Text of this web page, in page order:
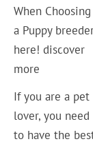
When Choosing
a Puppy
here! discover
more
If you are a pet
lover, you need
to have the
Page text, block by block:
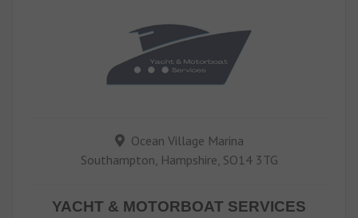
Ocean Village Marina
Southampton, Hampshire, SO14 3TG
YACHT & MOTORBOAT SERVICES
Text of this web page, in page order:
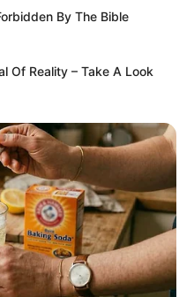
นวาคม 2562 โดย อ.คฑา ชิน
By The Bible
Of Reality – Take A Look
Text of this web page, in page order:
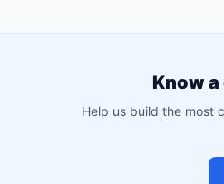
Know
Help us build the most
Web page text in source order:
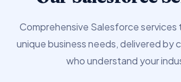
Comprehensive Salesforce services
unique business needs, delivered by
who understand your
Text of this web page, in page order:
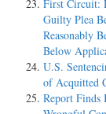
First Circuit:
Guilty Plea
Reasonably
Below
U.S.
of Acquitted
Report Finds
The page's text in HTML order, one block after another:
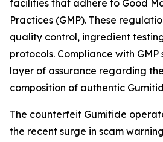
facilities that adhere to Good
Practices (GMP). These
quality control, ingredient
protocols. Compliance with
layer of assurance regarding
composition of authentic
The counterfeit Gumitide
the recent surge in scam
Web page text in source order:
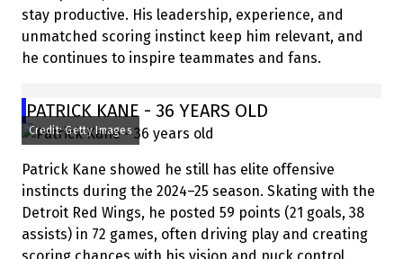
stay productive. His leadership, experience, and
unmatched scoring instinct keep him relevant, and
he continues to inspire teammates and fans.
PATRICK KANE - 36 YEARS OLD
Credit: Getty Images
Patrick Kane showed he still has elite offensive
instincts during the 2024–25 season. Skating with the
Detroit Red Wings, he posted 59 points (21 goals, 38
assists) in 72 games, often driving play and creating
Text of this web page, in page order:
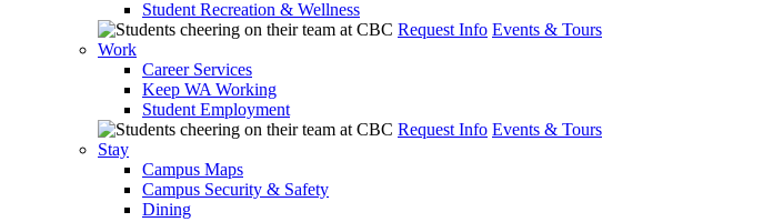
Student Recreation & Wellness
Request Info Events & Tours
Work
Career Services
Keep WA Working
Student Employment
Request Info Events & Tours
Stay
Campus Maps
Campus Security & Safety
Dining
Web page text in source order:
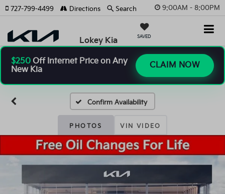
9:00AM - 8:00PM
Lokey Kia SAVED
727-799-4499 Directions Search
$250 Off Internet Price on Any
New Kia
CLAIM NOW
Confirm Availability
PHOTOS VIN VIDEO
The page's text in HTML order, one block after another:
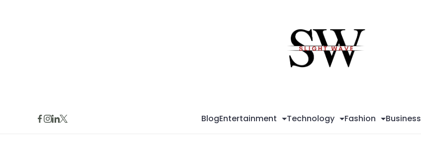
BlogEntertainment Technology Fashion Business

◆ EXERCISE REQUIREMENTS
If a record above holds a picture, leave the picture out and write out everything else exactly.

◆ RESULT FOR THIS EXERCISE
Text of this web page, in page order:
When Choosing
a Puppy
here! discover
more
If you are a pet
lover, you need
to have the
Page text, block by block:
Ocean Village Marina
Southampton, Hampshire, SO14 3TG
YACHT & MOTORBOAT SERVICES
Text of this web page, in page order:
นวาคม 2562 โดย อ.คฑา ชิน
By The Bible
Of Reality – Take A Look
Text of this web page, in page order:
Know
Help us build the most
Web page text in source order:
Comprehensive Salesforce services
unique business needs, delivered by
who understand your
Text of this web page, in page order:
First Circuit:
Guilty Plea
Reasonably
Below
U.S.
of Acquitted
Report Finds
The page's text in HTML order, one block after another:
facilities that adhere to Good
Practices (GMP). These
quality control, ingredient
protocols. Compliance with
layer of assurance regarding
composition of authentic
The counterfeit Gumitide
the recent surge in scam
Web page text in source order:
stay productive. His leadership, experience, and
unmatched scoring instinct keep him relevant, and
he continues to inspire teammates and fans.
PATRICK KANE - 36 YEARS OLD
Credit: Getty Images
Patrick Kane showed he still has elite offensive
instincts during the 2024–25 season. Skating with the
Detroit Red Wings, he posted 59 points (21 goals, 38
assists) in 72 games, often driving play and creating
Text of this web page, in page order:
Student Recreation & Wellness
Request Info Events & Tours
Work
Career Services
Keep WA Working
Student Employment
Request Info Events & Tours
Stay
Campus Maps
Campus Security & Safety
Dining
Web page text in source order:
9:00AM - 8:00PM
Lokey Kia SAVED
727-799-4499 Directions Search
$250 Off Internet Price on Any
New Kia
CLAIM NOW
Confirm Availability
PHOTOS VIN VIDEO
The page's text in HTML order, one block after another:
BlogEntertainment Technology Fashion Business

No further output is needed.